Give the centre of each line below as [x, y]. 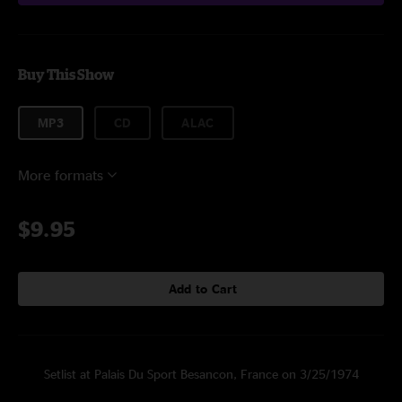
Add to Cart [203, 288]
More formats [61, 175]
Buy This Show [66, 74]
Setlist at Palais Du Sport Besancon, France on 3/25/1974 [201, 374]
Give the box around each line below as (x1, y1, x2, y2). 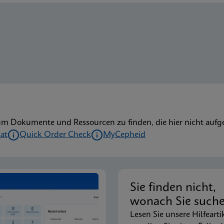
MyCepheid (103, 130, 145, 139)
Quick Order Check (19, 130, 91, 139)
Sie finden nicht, (130, 182, 223, 194)
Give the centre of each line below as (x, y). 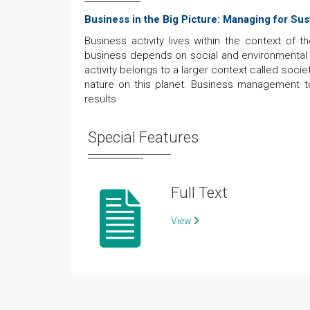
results (100, 99)
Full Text (199, 193)
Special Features (143, 137)
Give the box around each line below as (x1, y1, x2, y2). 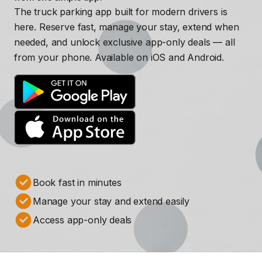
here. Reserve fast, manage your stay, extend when (14, 20, 239, 33)
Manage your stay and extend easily (33, 195, 190, 207)
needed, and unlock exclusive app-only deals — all (14, 36, 235, 48)
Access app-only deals (33, 213, 132, 226)
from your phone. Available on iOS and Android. (14, 51, 224, 63)
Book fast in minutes (33, 176, 122, 188)
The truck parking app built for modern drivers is (14, 5, 227, 18)
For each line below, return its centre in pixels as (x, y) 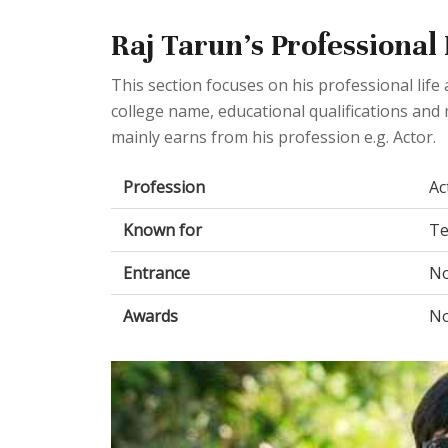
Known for (162, 229)
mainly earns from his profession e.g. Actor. (273, 136)
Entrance (156, 272)
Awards (150, 315)
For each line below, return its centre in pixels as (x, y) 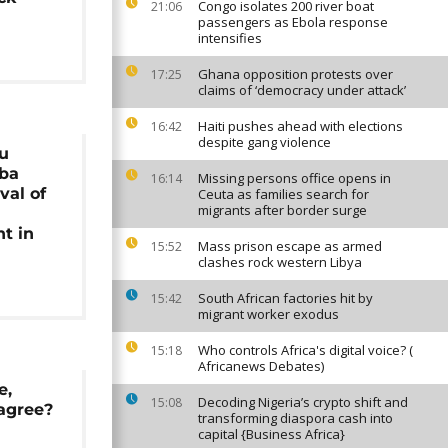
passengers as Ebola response (293, 22)
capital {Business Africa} (271, 434)
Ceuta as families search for (283, 194)
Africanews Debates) (261, 366)
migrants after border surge (282, 210)
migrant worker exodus (268, 314)
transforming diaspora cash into (295, 418)
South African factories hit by (285, 298)
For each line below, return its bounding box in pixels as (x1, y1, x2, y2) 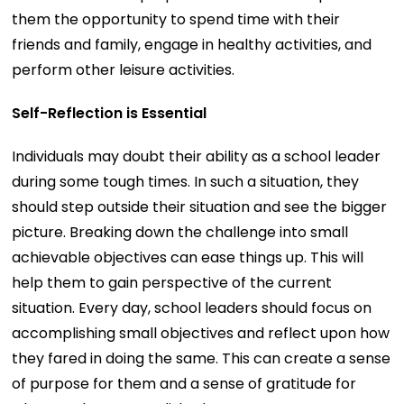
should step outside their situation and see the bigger (12, 196, 388, 217)
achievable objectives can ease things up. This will (12, 246, 364, 268)
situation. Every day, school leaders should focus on (12, 297, 372, 318)
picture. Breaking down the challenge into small (12, 221, 349, 243)
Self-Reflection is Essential (12, 102, 207, 124)
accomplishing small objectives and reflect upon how (12, 322, 390, 344)
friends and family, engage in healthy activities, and (12, 33, 372, 55)
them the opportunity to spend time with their (12, 8, 341, 30)
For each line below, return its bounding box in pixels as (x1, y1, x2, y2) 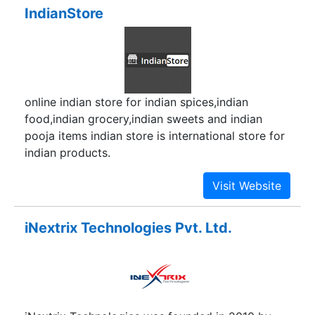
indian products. (25, 146, 110, 160)
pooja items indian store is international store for (25, 129, 285, 143)
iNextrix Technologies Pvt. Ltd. (25, 219, 232, 236)
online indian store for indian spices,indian (25, 95, 248, 110)
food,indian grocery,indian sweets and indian (25, 112, 262, 127)
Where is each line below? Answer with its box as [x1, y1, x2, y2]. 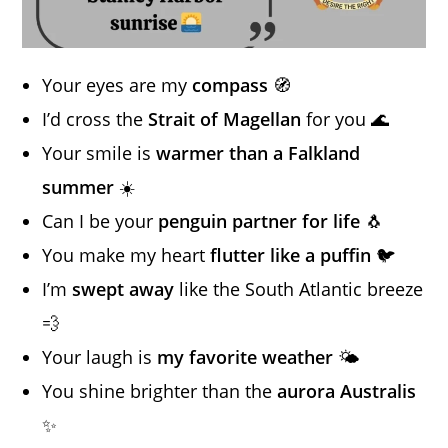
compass [192, 73, 269, 98]
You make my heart [42, 243, 211, 268]
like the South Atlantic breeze [174, 277, 424, 302]
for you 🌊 [301, 107, 390, 132]
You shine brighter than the [42, 379, 278, 404]
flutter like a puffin [210, 243, 372, 268]
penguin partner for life [158, 209, 361, 234]
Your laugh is [42, 345, 158, 370]
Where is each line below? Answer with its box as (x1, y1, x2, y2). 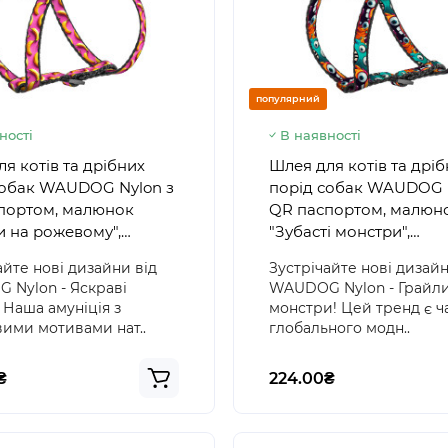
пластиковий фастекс (269, 243, 436, 263)
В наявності (280, 126, 361, 143)
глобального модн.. (269, 318, 410, 337)
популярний (256, 92, 320, 104)
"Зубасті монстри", (269, 221, 410, 241)
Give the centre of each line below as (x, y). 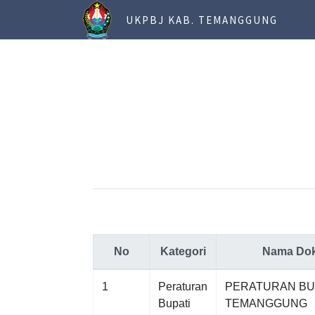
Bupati (174, 303)
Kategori (183, 251)
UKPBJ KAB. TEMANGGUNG (202, 20)
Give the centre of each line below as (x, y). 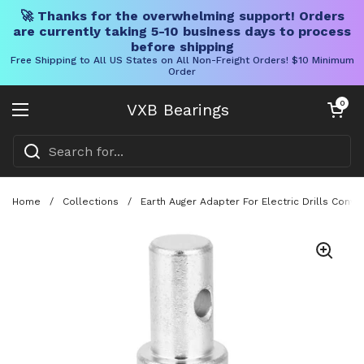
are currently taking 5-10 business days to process (182, 31)
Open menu (58, 119)
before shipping (182, 47)
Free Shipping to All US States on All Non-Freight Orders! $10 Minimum (182, 60)
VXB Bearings (178, 110)
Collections (91, 201)
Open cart (342, 103)
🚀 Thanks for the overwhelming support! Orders (182, 16)
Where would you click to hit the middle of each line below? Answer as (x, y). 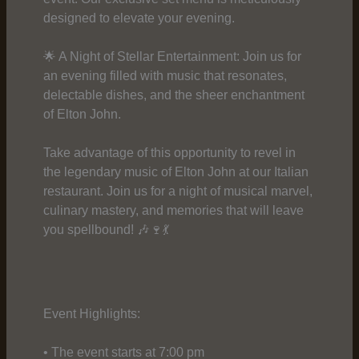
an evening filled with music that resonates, (165, 76)
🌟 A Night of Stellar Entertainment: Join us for (172, 56)
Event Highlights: (91, 314)
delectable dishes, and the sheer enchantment (173, 95)
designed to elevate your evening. (139, 18)
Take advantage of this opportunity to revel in (169, 153)
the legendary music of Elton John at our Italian (175, 172)
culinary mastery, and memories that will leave (173, 210)
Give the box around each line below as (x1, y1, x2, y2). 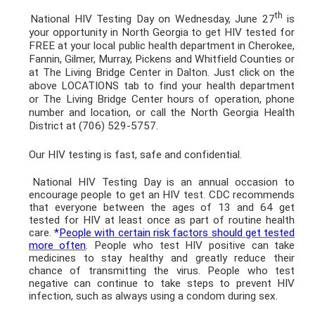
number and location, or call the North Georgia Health (28, 105, 295, 119)
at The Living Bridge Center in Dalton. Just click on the (28, 65, 295, 79)
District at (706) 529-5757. (28, 119, 158, 132)
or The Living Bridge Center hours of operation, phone (28, 92, 295, 105)
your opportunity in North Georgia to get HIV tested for (28, 25, 295, 39)
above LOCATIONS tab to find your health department (28, 79, 295, 92)
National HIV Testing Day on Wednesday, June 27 (30, 12, 275, 25)
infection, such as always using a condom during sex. (28, 290, 278, 303)
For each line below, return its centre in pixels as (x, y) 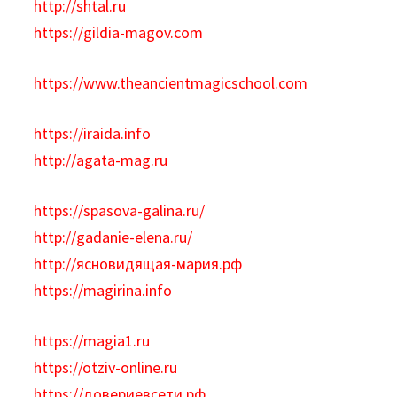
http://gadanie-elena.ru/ (113, 237)
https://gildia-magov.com (119, 32)
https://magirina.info (103, 290)
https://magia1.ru (92, 341)
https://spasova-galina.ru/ (120, 210)
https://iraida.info (93, 133)
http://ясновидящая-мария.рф (138, 264)
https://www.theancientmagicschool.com (171, 83)
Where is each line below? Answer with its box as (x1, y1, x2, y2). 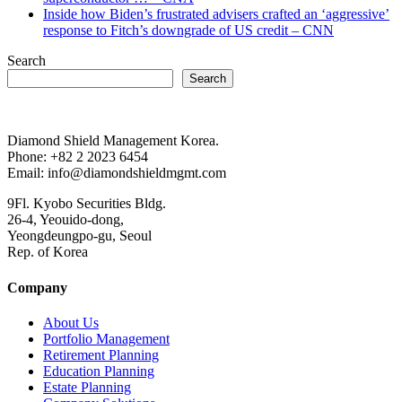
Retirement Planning (43, 346, 159, 363)
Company (7, 279, 67, 295)
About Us (43, 314, 99, 330)
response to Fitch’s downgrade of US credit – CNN (43, 22, 334, 39)
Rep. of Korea (7, 244, 88, 260)
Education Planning (43, 363, 154, 379)
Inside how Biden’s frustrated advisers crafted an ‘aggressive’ (43, 6, 389, 22)
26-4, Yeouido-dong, (7, 212, 124, 228)
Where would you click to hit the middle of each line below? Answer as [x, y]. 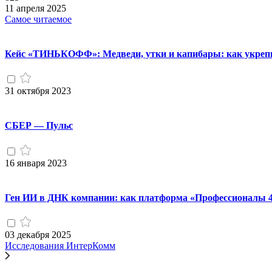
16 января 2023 [36, 163]
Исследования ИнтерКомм [60, 246]
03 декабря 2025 [38, 235]
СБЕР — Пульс [39, 126]
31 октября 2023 [38, 91]
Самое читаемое [38, 19]
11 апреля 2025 [36, 8]
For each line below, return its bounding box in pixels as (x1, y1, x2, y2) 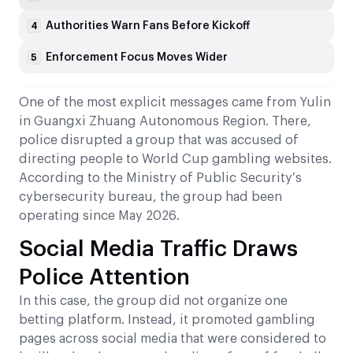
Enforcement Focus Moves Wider (46, 52, 228, 64)
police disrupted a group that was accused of (19, 134, 299, 147)
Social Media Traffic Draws (19, 238, 298, 261)
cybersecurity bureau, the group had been (19, 191, 282, 204)
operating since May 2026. (19, 210, 180, 223)
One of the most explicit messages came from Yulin (19, 96, 331, 110)
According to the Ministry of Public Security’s (19, 172, 302, 185)
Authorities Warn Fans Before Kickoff (46, 20, 250, 32)
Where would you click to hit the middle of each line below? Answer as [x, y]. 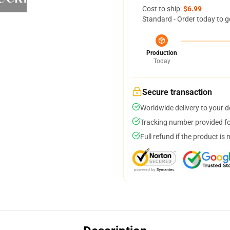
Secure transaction [177, 92]
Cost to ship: [163, 9]
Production [162, 53]
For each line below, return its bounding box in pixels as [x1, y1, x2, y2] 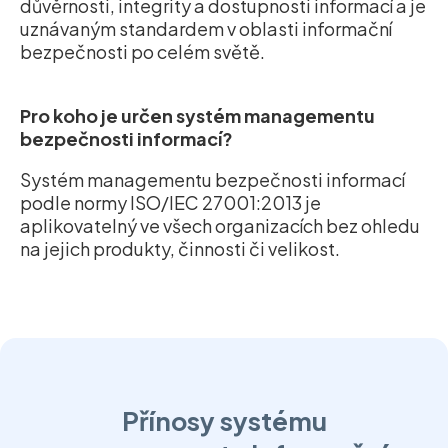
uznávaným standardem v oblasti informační [20, 17, 392, 41]
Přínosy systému [121, 404, 327, 437]
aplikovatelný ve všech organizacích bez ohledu [20, 214, 420, 238]
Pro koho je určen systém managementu [20, 104, 375, 128]
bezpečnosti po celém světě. [20, 40, 265, 64]
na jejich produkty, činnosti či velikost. [20, 237, 340, 261]
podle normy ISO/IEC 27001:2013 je [20, 191, 321, 215]
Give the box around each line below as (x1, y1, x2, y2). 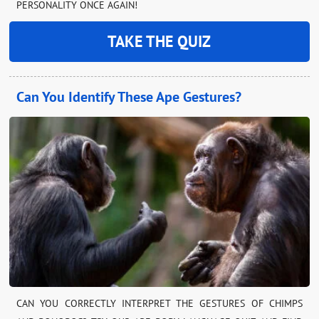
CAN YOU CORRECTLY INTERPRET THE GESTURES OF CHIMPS (16, 297, 303, 310)
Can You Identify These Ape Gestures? (16, 88, 242, 107)
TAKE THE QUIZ (108, 31, 211, 52)
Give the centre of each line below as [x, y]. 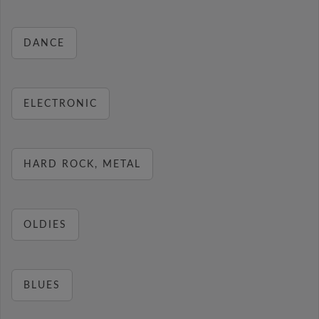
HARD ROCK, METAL [82, 164]
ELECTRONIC [61, 104]
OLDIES [45, 225]
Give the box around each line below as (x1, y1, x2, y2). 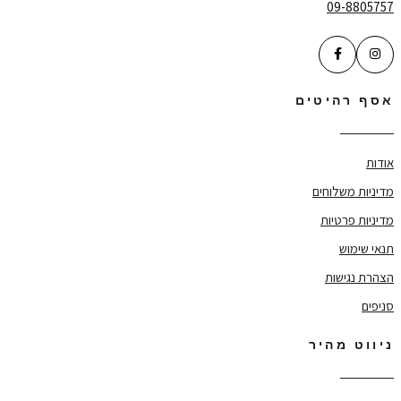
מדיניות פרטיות (320, 211, 394, 229)
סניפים (362, 297, 394, 315)
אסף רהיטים (295, 93, 394, 109)
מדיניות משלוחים (312, 183, 394, 200)
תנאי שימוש (339, 240, 394, 258)
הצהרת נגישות (325, 269, 394, 286)
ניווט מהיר (309, 337, 394, 353)
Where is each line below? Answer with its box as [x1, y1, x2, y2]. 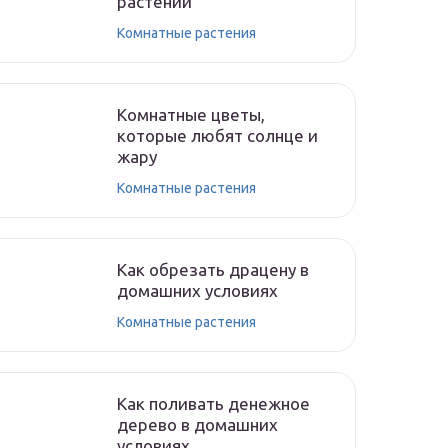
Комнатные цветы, [117, 105, 265, 124]
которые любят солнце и [117, 126, 318, 145]
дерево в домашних [117, 415, 278, 434]
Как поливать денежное [117, 394, 310, 413]
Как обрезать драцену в [117, 260, 309, 279]
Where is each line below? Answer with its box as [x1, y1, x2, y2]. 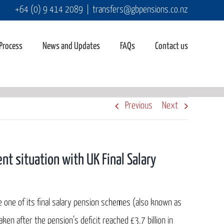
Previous [125, 101, 152, 110]
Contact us [155, 41, 188, 51]
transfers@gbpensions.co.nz [92, 5, 188, 14]
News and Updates [42, 41, 100, 51]
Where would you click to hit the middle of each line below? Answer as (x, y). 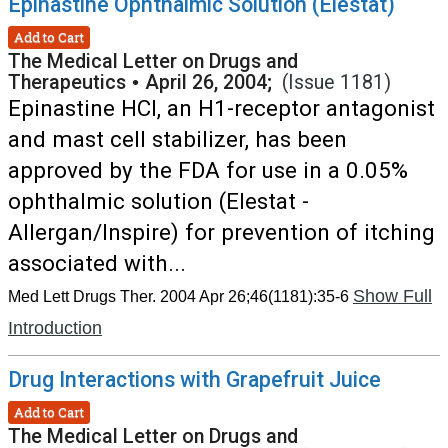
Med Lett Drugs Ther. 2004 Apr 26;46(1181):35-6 (178, 296)
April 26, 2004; (213, 82)
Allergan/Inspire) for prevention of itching (221, 232)
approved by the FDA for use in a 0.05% (208, 170)
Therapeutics (67, 82)
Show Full (392, 296)
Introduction (55, 328)
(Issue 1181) (336, 82)
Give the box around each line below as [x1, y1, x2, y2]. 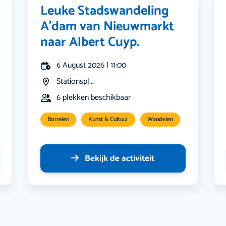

• [DESCRIPTION OF THE TASK]: List every line above containing the word "store".

• [ANSWER SECTION]:
pooja items indian store is international store for (25, 129, 285, 143)
online indian store for indian spices,indian (25, 95, 248, 110)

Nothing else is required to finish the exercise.